El Consejo fue disuelto. Salieron todos y se reunieron con sus unidades para impartir las últimas órdenes. Eumenes se quedó atrás y se acercó a Alejandro.

—Quería decirte que tu plan es excelente, pero queda una incógnita, y de consideración.

—Los mercenarios de Memnón.

—Por supuesto. Si se cierran en cuadro, será duro incluso para la caballería.

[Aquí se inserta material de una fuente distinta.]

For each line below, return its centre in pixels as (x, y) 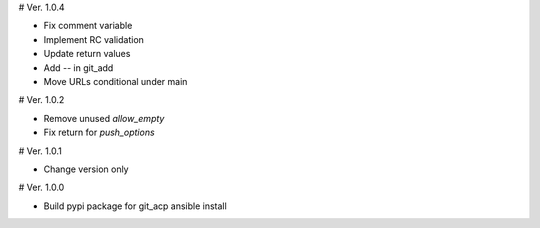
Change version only (86, 169)
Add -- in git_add (78, 67)
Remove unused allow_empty (104, 118)
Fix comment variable (88, 26)
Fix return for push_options (99, 132)
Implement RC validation (94, 39)
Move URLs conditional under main (115, 81)
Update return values (87, 54)
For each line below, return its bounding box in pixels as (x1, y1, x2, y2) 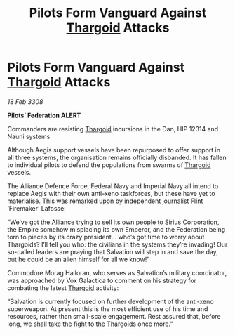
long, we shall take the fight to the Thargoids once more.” (7, 320, 173, 328)
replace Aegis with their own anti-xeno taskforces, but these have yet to (7, 189, 215, 197)
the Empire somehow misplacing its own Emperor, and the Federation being (7, 225, 226, 233)
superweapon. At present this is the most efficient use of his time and (7, 304, 208, 313)
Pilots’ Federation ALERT (7, 111, 81, 119)
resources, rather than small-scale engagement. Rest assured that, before (7, 312, 221, 320)
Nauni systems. (7, 132, 53, 140)
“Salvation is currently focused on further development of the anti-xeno (7, 297, 214, 306)
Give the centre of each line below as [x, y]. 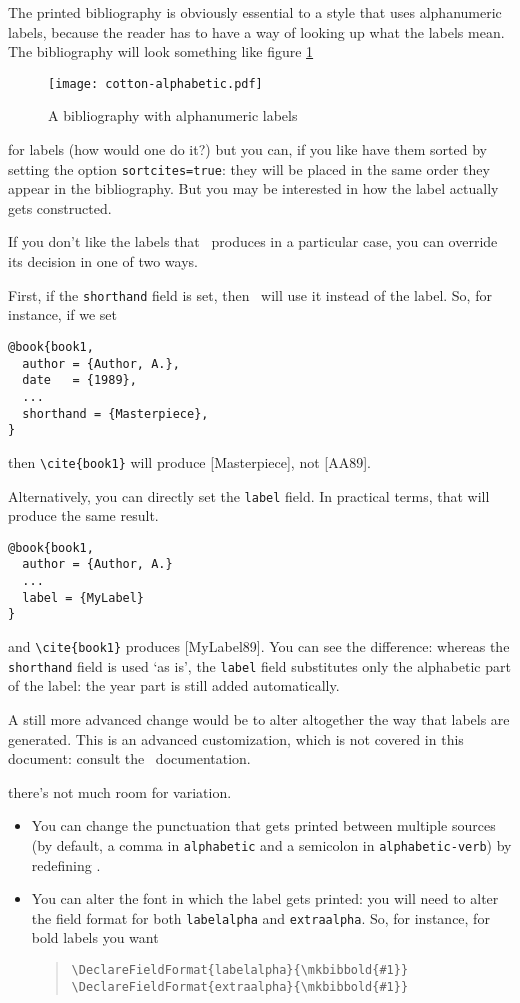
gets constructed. [60, 207]
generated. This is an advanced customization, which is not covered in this [236, 738]
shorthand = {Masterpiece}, [115, 413]
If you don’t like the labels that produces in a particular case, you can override [253, 241]
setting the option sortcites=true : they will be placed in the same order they [249, 168]
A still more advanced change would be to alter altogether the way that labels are [259, 718]
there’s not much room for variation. [120, 791]
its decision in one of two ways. [103, 261]
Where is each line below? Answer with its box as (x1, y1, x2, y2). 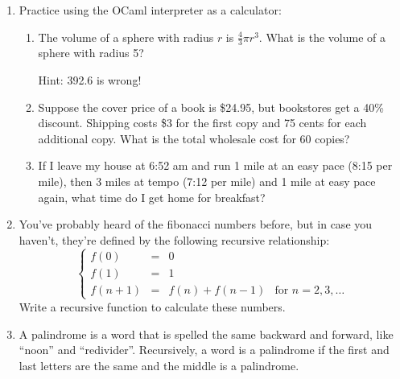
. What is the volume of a (258, 28, 386, 45)
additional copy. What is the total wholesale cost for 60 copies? (38, 130, 350, 146)
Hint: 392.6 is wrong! (38, 72, 142, 89)
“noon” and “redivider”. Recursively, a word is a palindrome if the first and (19, 341, 390, 358)
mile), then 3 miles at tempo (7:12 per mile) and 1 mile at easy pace (38, 172, 376, 189)
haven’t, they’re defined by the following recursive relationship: (19, 231, 330, 248)
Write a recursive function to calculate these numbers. (19, 298, 286, 315)
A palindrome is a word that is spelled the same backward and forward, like (19, 325, 394, 342)

—Lo sé. Nuestra falange podría encontrarse en dificultades, quizá podría verse obligada a hacer uso de las armas cortas, la espada y el hacha. Pero hay otra cosa...

Eumenes se sentó y se echó el manto sobre las rodillas. Aquella actitud le recordó a Alejandro a su padre Filipo, cuando éste se sentaba después de un exabrupto. Pero en el caso de Eumenes era otro el motivo: de noche hacía fresco, y él no estaba acostumbrado a ir dando vueltas con el corto quitón militar, por lo que se le ponía la piel de gallina en las piernas.

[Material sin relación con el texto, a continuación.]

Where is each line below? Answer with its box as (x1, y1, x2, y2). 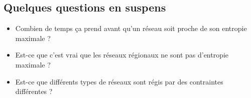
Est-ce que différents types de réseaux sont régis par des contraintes (15, 76, 223, 86)
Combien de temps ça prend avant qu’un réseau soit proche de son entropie (15, 23, 247, 33)
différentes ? (15, 86, 53, 96)
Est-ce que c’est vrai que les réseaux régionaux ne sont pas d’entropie (15, 49, 229, 60)
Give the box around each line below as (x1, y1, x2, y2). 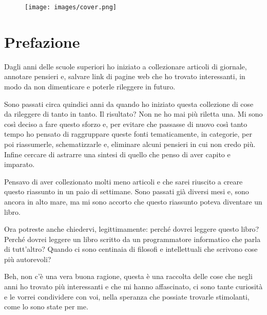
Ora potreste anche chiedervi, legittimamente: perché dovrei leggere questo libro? (4, 224, 259, 234)
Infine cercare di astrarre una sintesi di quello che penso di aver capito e (4, 149, 231, 159)
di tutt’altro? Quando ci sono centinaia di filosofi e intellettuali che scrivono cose (4, 244, 258, 254)
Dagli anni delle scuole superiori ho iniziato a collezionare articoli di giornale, (4, 61, 247, 71)
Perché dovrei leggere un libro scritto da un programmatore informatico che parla (4, 233, 261, 244)
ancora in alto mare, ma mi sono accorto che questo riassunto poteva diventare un (4, 196, 262, 207)
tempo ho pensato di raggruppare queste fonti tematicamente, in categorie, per (4, 128, 252, 139)
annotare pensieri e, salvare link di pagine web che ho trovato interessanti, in (4, 71, 245, 82)
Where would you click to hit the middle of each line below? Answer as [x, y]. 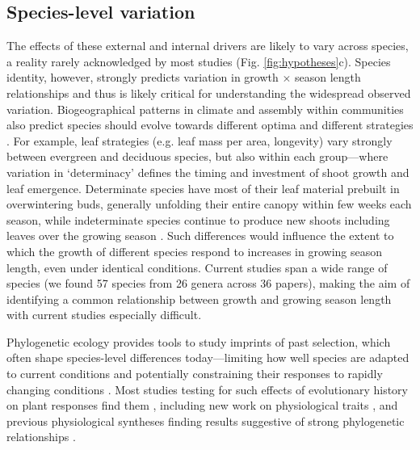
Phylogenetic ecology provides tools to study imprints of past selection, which [199, 341]
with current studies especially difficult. [104, 315]
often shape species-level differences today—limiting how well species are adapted [208, 357]
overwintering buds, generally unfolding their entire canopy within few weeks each [209, 204]
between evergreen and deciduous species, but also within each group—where [197, 156]
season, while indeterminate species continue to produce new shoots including [198, 219]
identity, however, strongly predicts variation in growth [143, 77]
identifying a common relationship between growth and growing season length [199, 299]
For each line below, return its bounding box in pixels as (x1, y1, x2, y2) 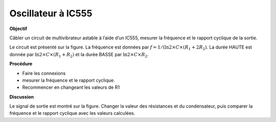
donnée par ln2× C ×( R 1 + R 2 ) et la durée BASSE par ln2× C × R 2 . (9, 51, 149, 59)
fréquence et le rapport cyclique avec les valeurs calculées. (9, 110, 135, 116)
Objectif (9, 26, 28, 32)
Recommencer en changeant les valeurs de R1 (22, 84, 120, 90)
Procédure (9, 61, 33, 67)
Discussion (9, 93, 34, 100)
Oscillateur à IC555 (9, 8, 93, 19)
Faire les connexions (22, 70, 66, 76)
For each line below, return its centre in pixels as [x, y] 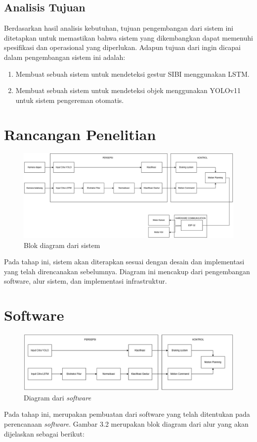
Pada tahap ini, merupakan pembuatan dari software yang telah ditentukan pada [127, 414]
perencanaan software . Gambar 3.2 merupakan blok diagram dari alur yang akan [126, 424]
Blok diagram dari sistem [62, 245]
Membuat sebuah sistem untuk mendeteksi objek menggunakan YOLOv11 [128, 90]
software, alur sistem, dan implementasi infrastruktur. [86, 281]
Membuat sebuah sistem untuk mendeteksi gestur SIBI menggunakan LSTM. [132, 74]
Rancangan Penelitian [80, 134]
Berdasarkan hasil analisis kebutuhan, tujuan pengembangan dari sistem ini [119, 28]
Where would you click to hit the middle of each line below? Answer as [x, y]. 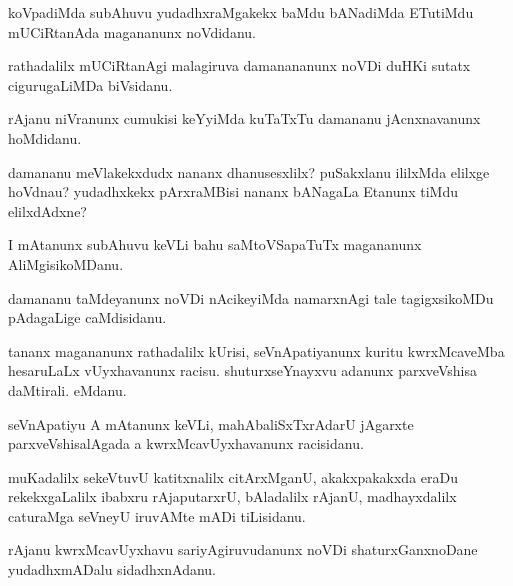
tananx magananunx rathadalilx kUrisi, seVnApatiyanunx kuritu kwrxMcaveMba [256, 350]
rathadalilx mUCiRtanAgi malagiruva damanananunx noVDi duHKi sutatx [239, 65]
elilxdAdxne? [47, 210]
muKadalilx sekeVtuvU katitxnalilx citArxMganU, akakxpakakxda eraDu [233, 476]
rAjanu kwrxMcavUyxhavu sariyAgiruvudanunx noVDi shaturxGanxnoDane [243, 549]
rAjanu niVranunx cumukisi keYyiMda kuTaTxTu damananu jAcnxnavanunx [244, 118]
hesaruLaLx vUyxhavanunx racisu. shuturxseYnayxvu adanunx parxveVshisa [242, 370]
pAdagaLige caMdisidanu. [87, 317]
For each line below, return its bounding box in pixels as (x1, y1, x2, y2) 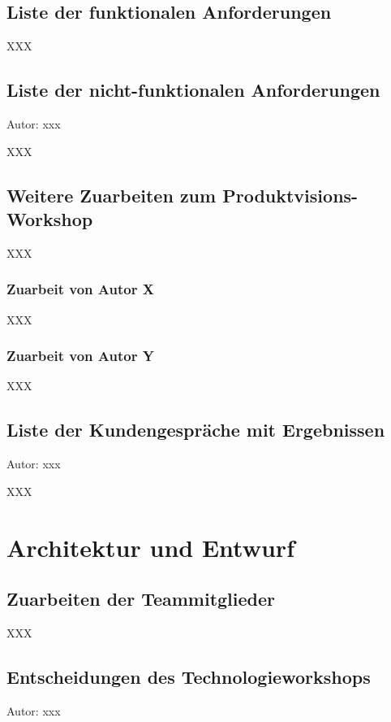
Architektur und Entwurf (6, 530, 294, 563)
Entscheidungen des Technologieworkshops (6, 663, 371, 689)
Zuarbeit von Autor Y (6, 346, 154, 366)
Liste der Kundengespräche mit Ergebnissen (6, 417, 385, 442)
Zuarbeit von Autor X (6, 279, 154, 299)
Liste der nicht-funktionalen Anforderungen (6, 77, 380, 102)
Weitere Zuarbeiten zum (6, 182, 217, 207)
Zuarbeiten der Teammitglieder (6, 586, 276, 611)
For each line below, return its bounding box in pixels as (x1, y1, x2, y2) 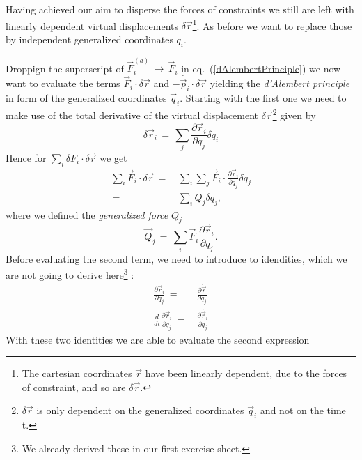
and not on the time (260, 403, 346, 417)
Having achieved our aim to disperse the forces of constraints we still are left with (6, 2, 354, 16)
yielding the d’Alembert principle (210, 76, 350, 91)
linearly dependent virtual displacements (6, 18, 178, 33)
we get (100, 151, 127, 165)
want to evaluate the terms (6, 76, 120, 91)
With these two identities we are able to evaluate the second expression (6, 332, 310, 346)
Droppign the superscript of (6, 61, 124, 75)
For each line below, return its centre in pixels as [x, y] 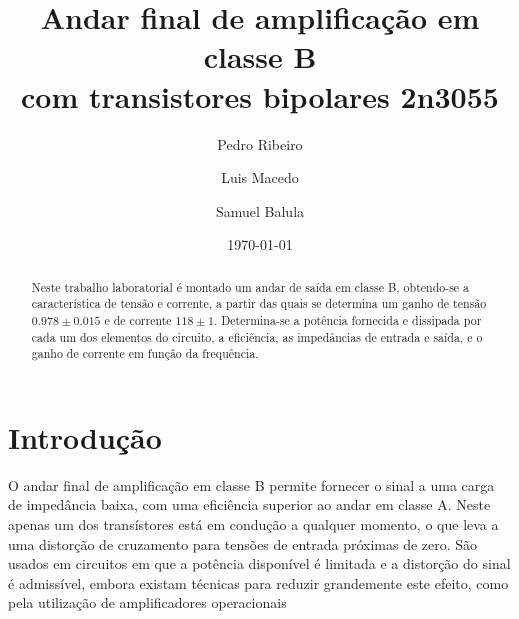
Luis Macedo [260, 177]
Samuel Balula [260, 210]
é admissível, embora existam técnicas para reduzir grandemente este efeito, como [258, 582]
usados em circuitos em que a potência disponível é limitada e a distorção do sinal [259, 563]
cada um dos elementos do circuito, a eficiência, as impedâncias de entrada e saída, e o [257, 336]
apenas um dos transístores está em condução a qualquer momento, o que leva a [253, 524]
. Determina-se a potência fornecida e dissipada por [347, 319]
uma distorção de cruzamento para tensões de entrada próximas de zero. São [243, 543]

El rey tomó un rollo de papiro de su famosa cajita, la que contenía la edición de Homero regalo de Aristóteles, y lo abrió sobre la mesa.

—¿Verdad que conoces La expedición de los diez mil?

—¡Ya lo creo, ahora se lee en todas las escuelas! Es una prosa que fluye muy bien y los muchachos tampoco la encuentran difícil.

—Bien, pues entonces escucha. Estamos en el campo de batalla de Cunaxa, hace unos setenta años, y Ciro el Joven le habla al comandante Clearco:

Le ordenó conducir sus tropas contra el centro enemigo porque estaba el rey. «Si le damos muerte a él —afirmó—, el resto está hecho.»

—Así pues, querrías dar muerte al jefe enemigo con tus propias manos —dijo Eumenes en un tono de absoluta desaprobación.

—Por esto pienso mandar yo La Punta. Luego nos ocuparemos de los mercenarios de Memnón.

—Entendido; me voy, ya que no vas a escuchar mis consejos.

—No, señor secretario general. —Alejandro rió—. Pero ello no significa que no sienta aprecio por ti.

—También yo te aprecio, maldito testarudo. Que los dioses te protejan.

—Y también a ti, amigo mío.

Eumenes salió, se acercó a su tienda, se despojó de la armadura, se abrigó y se puso a leer un manual de táctica militar, esperando que fuera la hora de la cena.